La Chiesa ha cambiato strategia?

In cambio della rinuncia a ingerirsi nella sua politica, lo Stato italiano versa ogni anno migliaia di miliardi nelle casse della Chiesa.
Eppure questa, venendo meno agli impegni assunti con la fima del Concordato, ha cominciato a ficcare il naso con una petulanza sempre più arrogante nella vita privata degli italiani, dei quali pretende, senza tenere in nessun conto il carattere laico dello Stato, di condizionare le scelte politiche, arrivando a configurare una vera e propria espropriazione delle loro prerogative costituzionali.
Negli ultimi tempi poi la sua improntitudine ha superato il limite di guardia, allorché ha minacciato di mandare all'inferno chiunque, nel referendum sulla procreazione assistita, si fosse arrischiato a seguire le indicazioni di voto del centro sinistra, distruttore di embrioni, mentre, a distanza di pochi mesi, nel referendum sulla devolution, si è schierata contro le indicazioni di voto del centro destra.

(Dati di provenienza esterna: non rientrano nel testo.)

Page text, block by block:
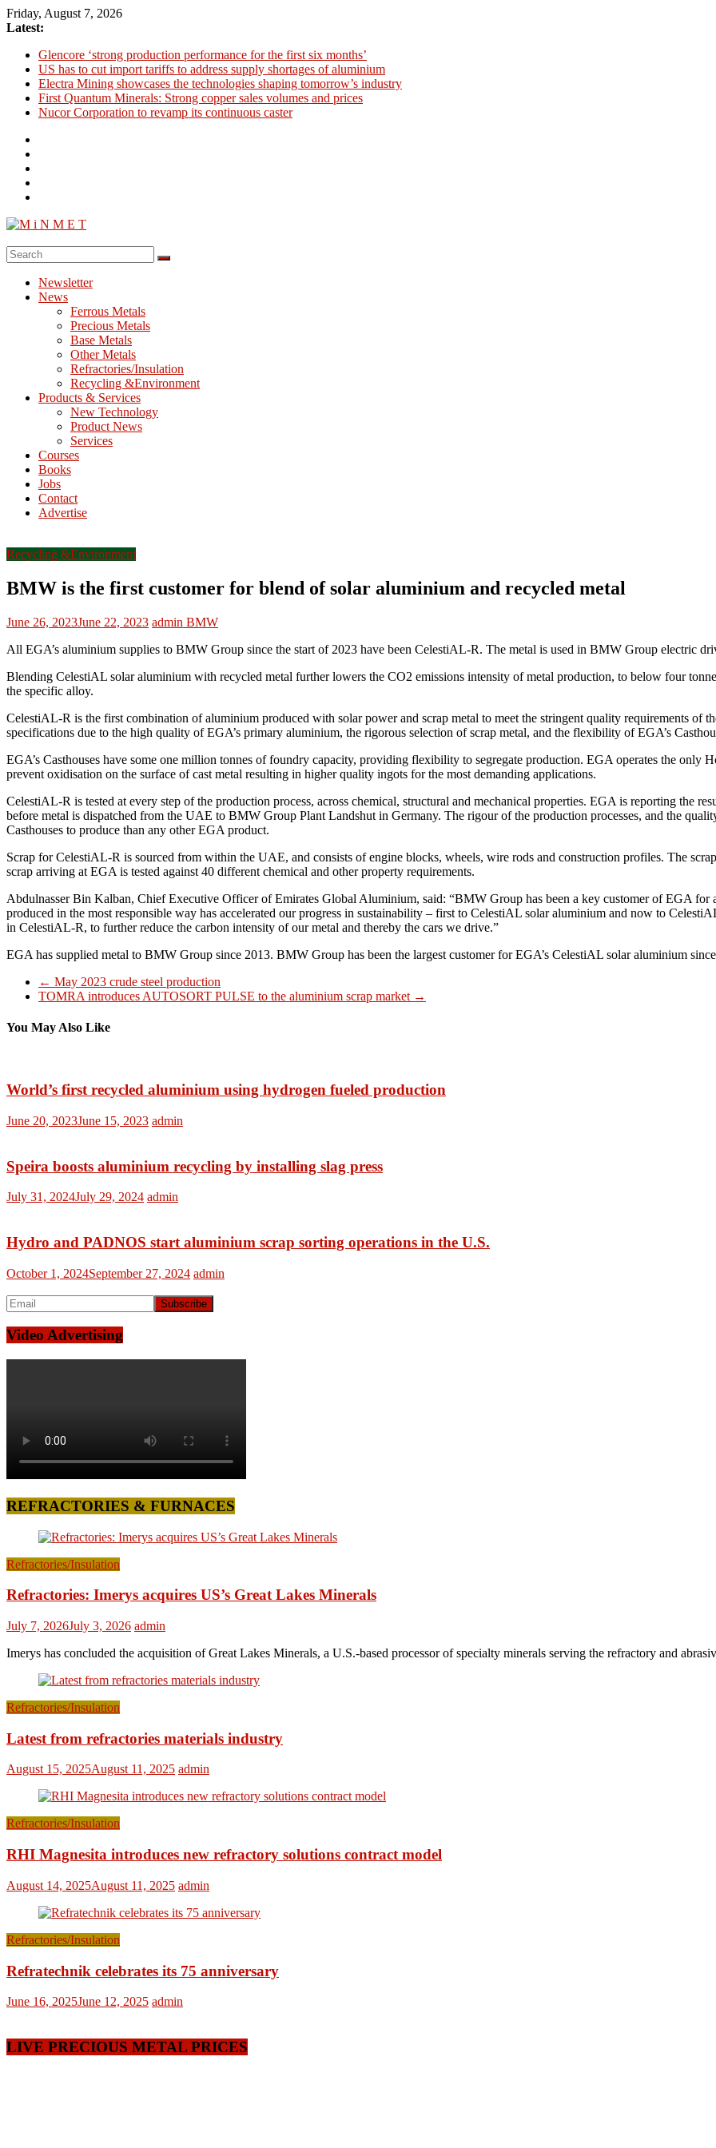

Da questi giri di valzer mi sembra di poter dedurre che la Chiesa si è resa conto che la marcia di allontanamento dei fedeli dal suo magistero si va facendo inarrestabile e questo l'ha indotta a cambiare strategia, per poter continuare a salvaguardare i suoi interessi e i suoi privilegi.
In altre parole le gerarchie vaticane, constatato che gli italiani si stanno rapidamente liberando dai sensi di colpa di cui sono stati gravati nel corso dei secoli,  ha dovuto spostare lo scontro con i non credenti dal piano religioso a quello politico.